Best Enemies
- Company type: Educational
- Founded: 2008
- Headquarters: New South Wales, Australia
- Key people: Ross Bark and Darren Bark, Founders
- Website: www.bestenemies.org

= Best Enemies =

2008 Australian film about cyberbullying in schools

Best Enemies is an education resource and film created by Ross and Darren Bark that discusses the cyber bullying problem in Australian schools, and explores how to tackle it and help students become pro-active in reporting and stopping it.

==Programs and services==
Best Enemies has also been used as a community-based education program that illustrates the issue of cyber bullying through a film based on a true story of a 15-year-old girl whose best friend betrayed her in a bullying campaign conducted via SMS and online messaging.

The program targets schools and youth organisations to address the causes and consequences of the serious social problem of cyber bullying and cyber safety.
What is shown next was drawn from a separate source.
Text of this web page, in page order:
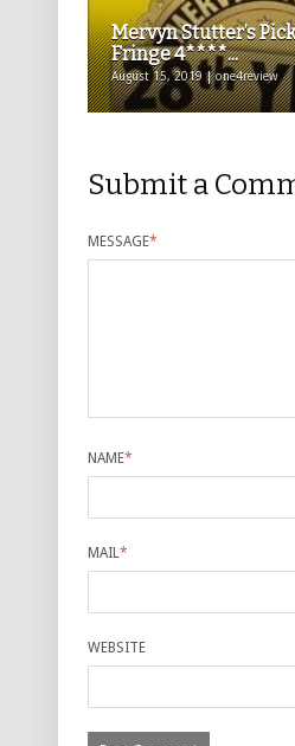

The program is supported by Youth Interagency Groups, the Department of Education and Training and various agencies of the NSW Government.

The Best Enemies study guide and cybersafety resource was produced by The Australian Teachers of Media and is also distributed by The Education Shop.

The program is supported by Hoyts, Girlfriend Magazine, Mentos Cube, Myspace and Point Zero Youth Services.

==Partnership with Bully Free Australia Foundation==
In March 2013, Best Enemies and The Bully Free Australia Foundation signed a partnership agreement with a vision to "protect and empower Australian children and adolescents to live a fulfilling life free from all forms of bullying".

On 16 March 2013, the Prime Minister, Julia Gillard formally opened The Bully Free Australia Foundation at Essendon Airport to a crowd of more than 400 people.